### What the task requires
Output all records exactly, with no images.

### Data section

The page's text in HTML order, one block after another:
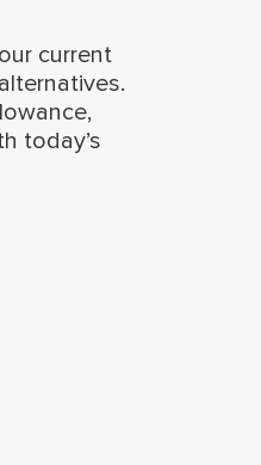
current
today’s
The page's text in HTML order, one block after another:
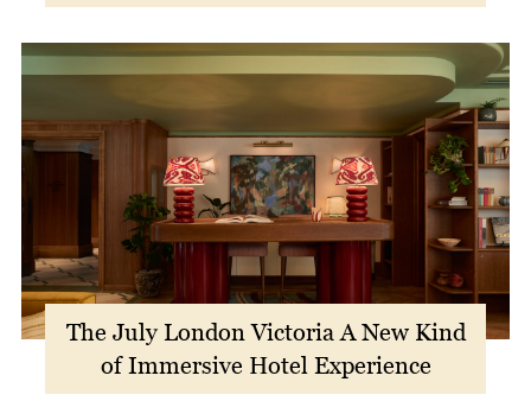
The July London Victoria A New Kind
of Immersive Hotel Experience
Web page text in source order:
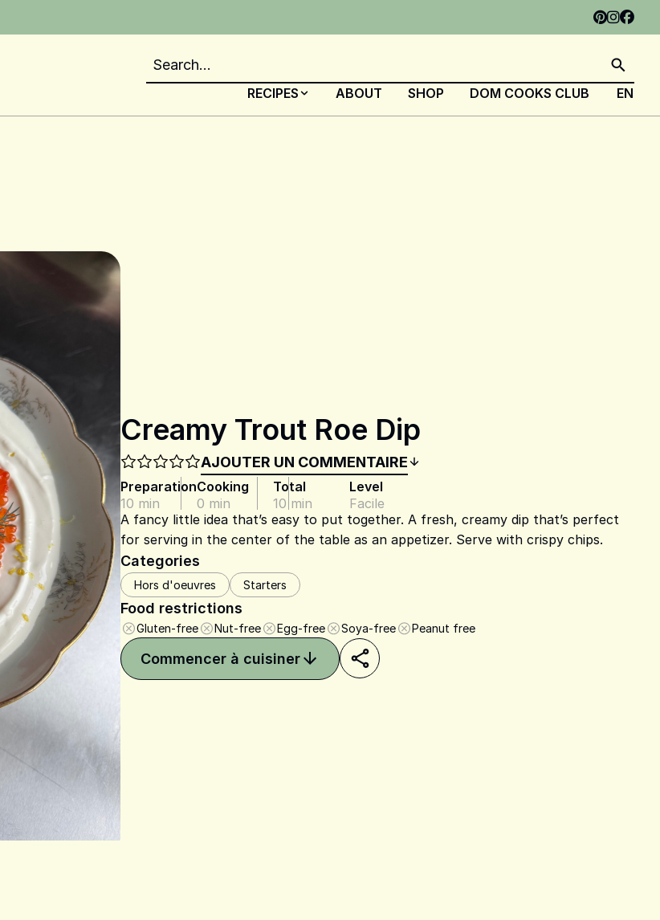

### Answer below
The page's text in HTML order, one block after another:
current
today’s
The page's text in HTML order, one block after another:
The July London Victoria A New Kind
of Immersive Hotel Experience
Web page text in source order:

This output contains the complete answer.